BEGIN

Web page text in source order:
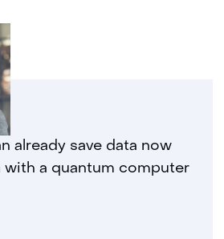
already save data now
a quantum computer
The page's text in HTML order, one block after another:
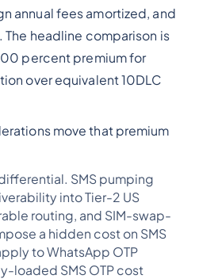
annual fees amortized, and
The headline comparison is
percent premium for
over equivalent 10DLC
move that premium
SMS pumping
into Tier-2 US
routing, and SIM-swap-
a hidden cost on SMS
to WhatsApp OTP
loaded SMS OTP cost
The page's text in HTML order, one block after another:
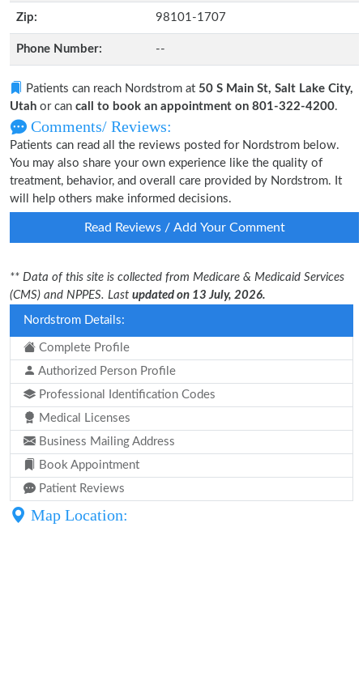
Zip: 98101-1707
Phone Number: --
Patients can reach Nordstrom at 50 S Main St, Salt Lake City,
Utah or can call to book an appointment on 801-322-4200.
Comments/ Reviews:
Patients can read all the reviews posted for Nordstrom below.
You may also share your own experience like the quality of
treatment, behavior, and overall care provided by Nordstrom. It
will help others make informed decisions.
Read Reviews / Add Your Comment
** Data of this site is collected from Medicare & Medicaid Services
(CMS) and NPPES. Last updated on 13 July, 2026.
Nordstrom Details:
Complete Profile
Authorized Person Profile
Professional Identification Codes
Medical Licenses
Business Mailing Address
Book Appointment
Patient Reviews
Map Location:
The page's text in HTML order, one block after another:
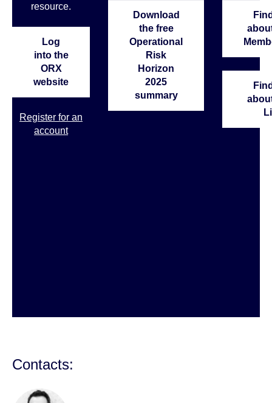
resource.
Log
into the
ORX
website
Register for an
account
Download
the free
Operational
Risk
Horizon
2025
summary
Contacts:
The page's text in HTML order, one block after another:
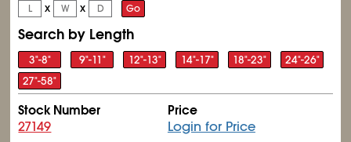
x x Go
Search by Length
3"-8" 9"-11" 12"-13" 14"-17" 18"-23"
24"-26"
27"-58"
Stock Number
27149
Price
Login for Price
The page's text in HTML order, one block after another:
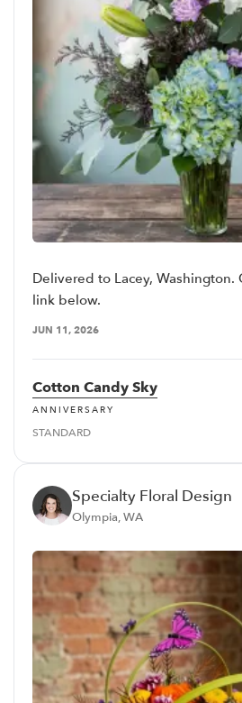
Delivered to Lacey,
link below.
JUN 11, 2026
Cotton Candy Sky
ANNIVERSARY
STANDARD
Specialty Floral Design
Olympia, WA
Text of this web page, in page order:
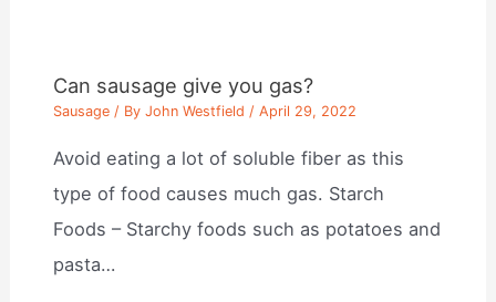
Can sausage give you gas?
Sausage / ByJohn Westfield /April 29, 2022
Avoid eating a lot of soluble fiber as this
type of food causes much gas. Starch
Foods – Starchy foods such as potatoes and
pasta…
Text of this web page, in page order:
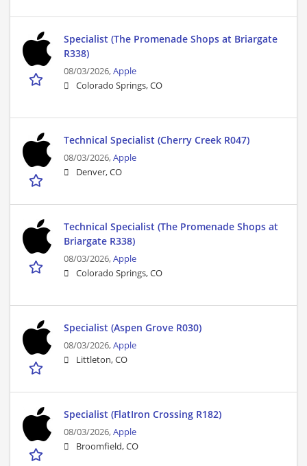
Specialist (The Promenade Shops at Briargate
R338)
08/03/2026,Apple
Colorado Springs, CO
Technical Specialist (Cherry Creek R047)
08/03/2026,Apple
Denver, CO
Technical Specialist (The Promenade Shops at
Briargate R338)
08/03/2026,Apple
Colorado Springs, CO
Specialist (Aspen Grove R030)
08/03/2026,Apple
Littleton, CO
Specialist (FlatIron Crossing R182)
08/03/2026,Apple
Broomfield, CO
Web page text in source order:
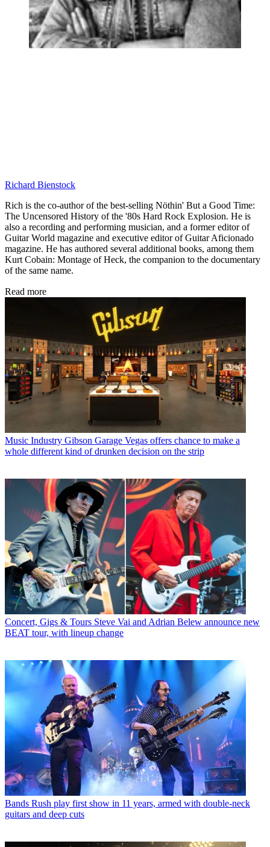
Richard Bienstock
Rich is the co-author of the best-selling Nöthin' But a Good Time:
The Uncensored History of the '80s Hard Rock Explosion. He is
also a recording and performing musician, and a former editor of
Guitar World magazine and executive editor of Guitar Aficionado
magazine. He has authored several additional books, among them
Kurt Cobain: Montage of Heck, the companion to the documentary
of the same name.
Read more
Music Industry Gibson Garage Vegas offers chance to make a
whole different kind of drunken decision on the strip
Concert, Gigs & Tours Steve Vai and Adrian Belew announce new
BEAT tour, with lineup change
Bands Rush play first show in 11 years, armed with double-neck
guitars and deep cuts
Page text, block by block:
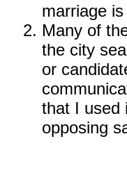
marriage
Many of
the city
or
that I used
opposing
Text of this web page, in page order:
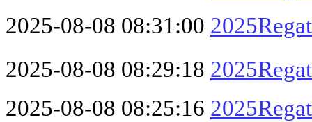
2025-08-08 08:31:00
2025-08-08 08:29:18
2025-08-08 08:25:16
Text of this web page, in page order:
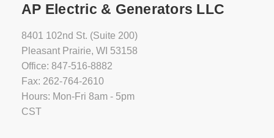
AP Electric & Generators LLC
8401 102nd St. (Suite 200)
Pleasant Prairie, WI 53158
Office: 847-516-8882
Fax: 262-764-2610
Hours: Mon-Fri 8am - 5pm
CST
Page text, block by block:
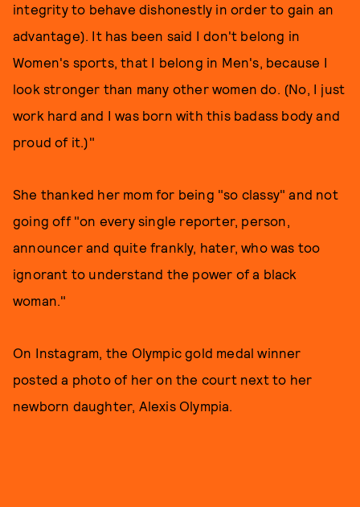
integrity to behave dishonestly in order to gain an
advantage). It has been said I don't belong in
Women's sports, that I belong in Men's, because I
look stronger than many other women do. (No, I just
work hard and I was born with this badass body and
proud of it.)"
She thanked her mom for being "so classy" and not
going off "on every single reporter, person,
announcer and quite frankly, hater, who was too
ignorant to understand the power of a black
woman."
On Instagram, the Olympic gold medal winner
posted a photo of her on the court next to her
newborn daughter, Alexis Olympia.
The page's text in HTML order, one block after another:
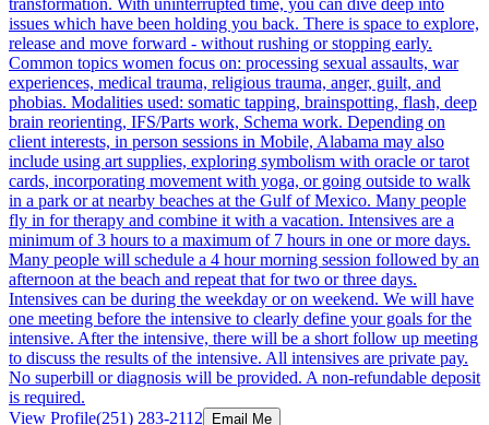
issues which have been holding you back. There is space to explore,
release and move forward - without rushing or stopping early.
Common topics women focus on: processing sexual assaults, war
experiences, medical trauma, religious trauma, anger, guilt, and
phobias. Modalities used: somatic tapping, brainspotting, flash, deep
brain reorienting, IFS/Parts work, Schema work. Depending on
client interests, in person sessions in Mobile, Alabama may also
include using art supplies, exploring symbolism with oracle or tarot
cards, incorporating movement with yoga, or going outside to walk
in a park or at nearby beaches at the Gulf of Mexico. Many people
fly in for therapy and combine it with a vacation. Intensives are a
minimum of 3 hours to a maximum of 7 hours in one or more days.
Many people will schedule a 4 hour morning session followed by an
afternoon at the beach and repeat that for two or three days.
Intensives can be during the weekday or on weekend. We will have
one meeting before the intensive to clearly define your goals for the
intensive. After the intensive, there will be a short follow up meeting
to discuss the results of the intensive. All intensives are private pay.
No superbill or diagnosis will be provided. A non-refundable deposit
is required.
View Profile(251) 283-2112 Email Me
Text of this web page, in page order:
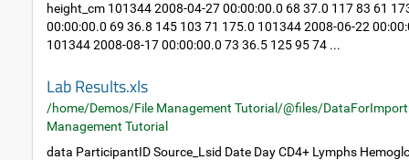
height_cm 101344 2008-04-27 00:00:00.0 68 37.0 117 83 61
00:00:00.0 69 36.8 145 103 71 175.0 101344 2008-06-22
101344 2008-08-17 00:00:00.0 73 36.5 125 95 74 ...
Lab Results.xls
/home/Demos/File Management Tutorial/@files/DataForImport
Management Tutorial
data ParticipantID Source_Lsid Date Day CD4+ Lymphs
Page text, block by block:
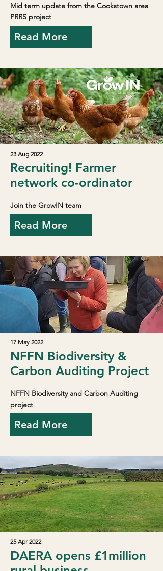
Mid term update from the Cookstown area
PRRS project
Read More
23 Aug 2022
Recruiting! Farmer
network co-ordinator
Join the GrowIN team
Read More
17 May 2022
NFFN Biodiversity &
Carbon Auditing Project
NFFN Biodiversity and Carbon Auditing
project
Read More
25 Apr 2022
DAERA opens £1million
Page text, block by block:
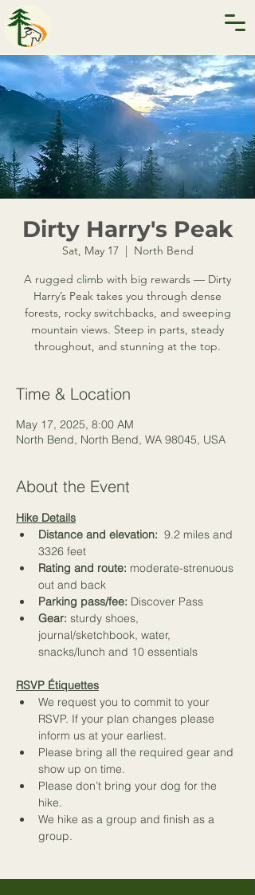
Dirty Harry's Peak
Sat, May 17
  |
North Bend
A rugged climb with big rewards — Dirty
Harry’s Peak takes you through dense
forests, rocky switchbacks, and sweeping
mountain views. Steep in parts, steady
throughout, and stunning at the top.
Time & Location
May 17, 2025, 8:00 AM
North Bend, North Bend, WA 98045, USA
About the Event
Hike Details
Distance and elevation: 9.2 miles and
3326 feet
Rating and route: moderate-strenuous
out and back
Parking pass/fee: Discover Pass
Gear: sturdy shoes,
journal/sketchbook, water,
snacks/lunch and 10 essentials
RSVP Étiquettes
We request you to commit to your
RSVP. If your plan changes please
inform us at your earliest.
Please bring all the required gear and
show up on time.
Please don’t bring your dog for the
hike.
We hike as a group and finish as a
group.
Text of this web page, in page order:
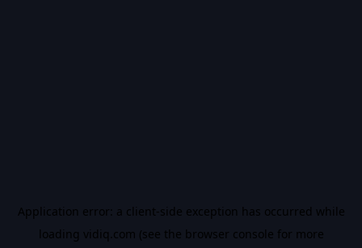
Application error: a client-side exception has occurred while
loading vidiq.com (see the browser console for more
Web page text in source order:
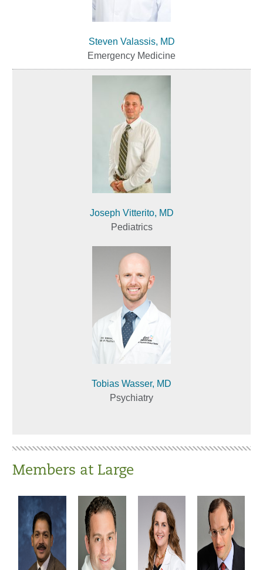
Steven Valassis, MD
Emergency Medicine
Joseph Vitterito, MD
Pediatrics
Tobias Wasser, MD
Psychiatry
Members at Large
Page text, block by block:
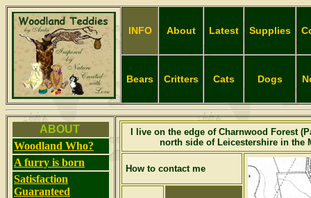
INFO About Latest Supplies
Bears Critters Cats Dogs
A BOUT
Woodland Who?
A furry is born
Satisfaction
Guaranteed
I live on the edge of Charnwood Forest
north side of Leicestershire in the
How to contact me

END

What the task asks
Please set down the records above word for word and omit their pictures.

Solution to this exercise
Web page text in source order:
already save data now
a quantum computer
The page's text in HTML order, one block after another:
annual fees amortized, and
The headline comparison is
percent premium for
over equivalent 10DLC
move that premium
SMS pumping
into Tier-2 US
routing, and SIM-swap-
a hidden cost on SMS
to WhatsApp OTP
loaded SMS OTP cost
The page's text in HTML order, one block after another:
Zip: 98101-1707
Phone Number: --
Patients can reach Nordstrom at 50 S Main St, Salt Lake City,
Utah or can call to book an appointment on 801-322-4200.
Comments/ Reviews:
Patients can read all the reviews posted for Nordstrom below.
You may also share your own experience like the quality of
treatment, behavior, and overall care provided by Nordstrom. It
will help others make informed decisions.
Read Reviews / Add Your Comment
** Data of this site is collected from Medicare & Medicaid Services
(CMS) and NPPES. Last updated on 13 July, 2026.
Nordstrom Details:
Complete Profile
Authorized Person Profile
Professional Identification Codes
Medical Licenses
Business Mailing Address
Book Appointment
Patient Reviews
Map Location:
The page's text in HTML order, one block after another:
resource.
Log
into the
ORX
website
Register for an
account
Download
the free
Operational
Risk
Horizon
2025
summary
Contacts:
The page's text in HTML order, one block after another:
x x Go
Search by Length
3"-8" 9"-11" 12"-13" 14"-17" 18"-23"
24"-26"
27"-58"
Stock Number
27149
Price
Login for Price
The page's text in HTML order, one block after another:
Delivered to Lacey,
link below.
JUN 11, 2026
Cotton Candy Sky
ANNIVERSARY
STANDARD
Specialty Floral Design
Olympia, WA
Text of this web page, in page order:
Can sausage give you gas?
Sausage / ByJohn Westfield /April 29, 2022
Avoid eating a lot of soluble fiber as this
type of food causes much gas. Starch
Foods – Starchy foods such as potatoes and
pasta…
Text of this web page, in page order:
Specialist (The Promenade Shops at Briargate
R338)
08/03/2026,Apple
Colorado Springs, CO
Technical Specialist (Cherry Creek R047)
08/03/2026,Apple
Denver, CO
Technical Specialist (The Promenade Shops at
Briargate R338)
08/03/2026,Apple
Colorado Springs, CO
Specialist (Aspen Grove R030)
08/03/2026,Apple
Littleton, CO
Specialist (FlatIron Crossing R182)
08/03/2026,Apple
Broomfield, CO
Web page text in source order:
Richard Bienstock
Rich is the co-author of the best-selling Nöthin' But a Good Time:
The Uncensored History of the '80s Hard Rock Explosion. He is
also a recording and performing musician, and a former editor of
Guitar World magazine and executive editor of Guitar Aficionado
magazine. He has authored several additional books, among them
Kurt Cobain: Montage of Heck, the companion to the documentary
of the same name.
Read more
Music Industry Gibson Garage Vegas offers chance to make a
whole different kind of drunken decision on the strip
Concert, Gigs & Tours Steve Vai and Adrian Belew announce new
BEAT tour, with lineup change
Bands Rush play first show in 11 years, armed with double-neck
guitars and deep cuts
Page text, block by block:
marriage
Many of
the city
or
that I used
opposing
Text of this web page, in page order:
2025-08-08 08:31:00
2025-08-08 08:29:18
2025-08-08 08:25:16
Text of this web page, in page order:
AP Electric & Generators LLC
8401 102nd St. (Suite 200)
Pleasant Prairie, WI 53158
Office: 847-516-8882
Fax: 262-764-2610
Hours: Mon-Fri 8am - 5pm
CST
Page text, block by block:
integrity to behave dishonestly in order to gain an
advantage). It has been said I don't belong in
Women's sports, that I belong in Men's, because I
look stronger than many other women do. (No, I just
work hard and I was born with this badass body and
proud of it.)"
She thanked her mom for being "so classy" and not
going off "on every single reporter, person,
announcer and quite frankly, hater, who was too
ignorant to understand the power of a black
woman."
On Instagram, the Olympic gold medal winner
posted a photo of her on the court next to her
newborn daughter, Alexis Olympia.
The page's text in HTML order, one block after another:
issues which have been holding you back. There is space to explore,
release and move forward - without rushing or stopping early.
Common topics women focus on: processing sexual assaults, war
experiences, medical trauma, religious trauma, anger, guilt, and
phobias. Modalities used: somatic tapping, brainspotting, flash, deep
brain reorienting, IFS/Parts work, Schema work. Depending on
client interests, in person sessions in Mobile, Alabama may also
include using art supplies, exploring symbolism with oracle or tarot
cards, incorporating movement with yoga, or going outside to walk
in a park or at nearby beaches at the Gulf of Mexico. Many people
fly in for therapy and combine it with a vacation. Intensives are a
minimum of 3 hours to a maximum of 7 hours in one or more days.
Many people will schedule a 4 hour morning session followed by an
afternoon at the beach and repeat that for two or three days.
Intensives can be during the weekday or on weekend. We will have
one meeting before the intensive to clearly define your goals for the
intensive. After the intensive, there will be a short follow up meeting
to discuss the results of the intensive. All intensives are private pay.
No superbill or diagnosis will be provided. A non-refundable deposit
is required.
View Profile(251) 283-2112 Email Me
Text of this web page, in page order:
height_cm 101344 2008-04-27 00:00:00.0 68 37.0 117 83 61
00:00:00.0 69 36.8 145 103 71 175.0 101344 2008-06-22
101344 2008-08-17 00:00:00.0 73 36.5 125 95 74 ...
Lab Results.xls
/home/Demos/File Management Tutorial/@files/DataForImport
Management Tutorial
data ParticipantID Source_Lsid Date Day CD4+ Lymphs
Page text, block by block:
Mid term update from the Cookstown area
PRRS project
Read More
23 Aug 2022
Recruiting! Farmer
network co-ordinator
Join the GrowIN team
Read More
17 May 2022
NFFN Biodiversity &
Carbon Auditing Project
NFFN Biodiversity and Carbon Auditing
project
Read More
25 Apr 2022
DAERA opens £1million
Page text, block by block:
Dirty Harry's Peak
Sat, May 17
  |
North Bend
A rugged climb with big rewards — Dirty
Harry’s Peak takes you through dense
forests, rocky switchbacks, and sweeping
mountain views. Steep in parts, steady
throughout, and stunning at the top.
Time & Location
May 17, 2025, 8:00 AM
North Bend, North Bend, WA 98045, USA
About the Event
Hike Details
Distance and elevation: 9.2 miles and
3326 feet
Rating and route: moderate-strenuous
out and back
Parking pass/fee: Discover Pass
Gear: sturdy shoes,
journal/sketchbook, water,
snacks/lunch and 10 essentials
RSVP Étiquettes
We request you to commit to your
RSVP. If your plan changes please
inform us at your earliest.
Please bring all the required gear and
show up on time.
Please don’t bring your dog for the
hike.
We hike as a group and finish as a
group.
Text of this web page, in page order:
Application error: a client-side exception has occurred while
loading vidiq.com (see the browser console for more
Web page text in source order:
Steven Valassis, MD
Emergency Medicine
Joseph Vitterito, MD
Pediatrics
Tobias Wasser, MD
Psychiatry
Members at Large
Page text, block by block:
INFO About Latest Supplies
Bears Critters Cats Dogs
A BOUT
Woodland Who?
A furry is born
Satisfaction
Guaranteed
I live on the edge of Charnwood Forest
north side of Leicestershire in the
How to contact me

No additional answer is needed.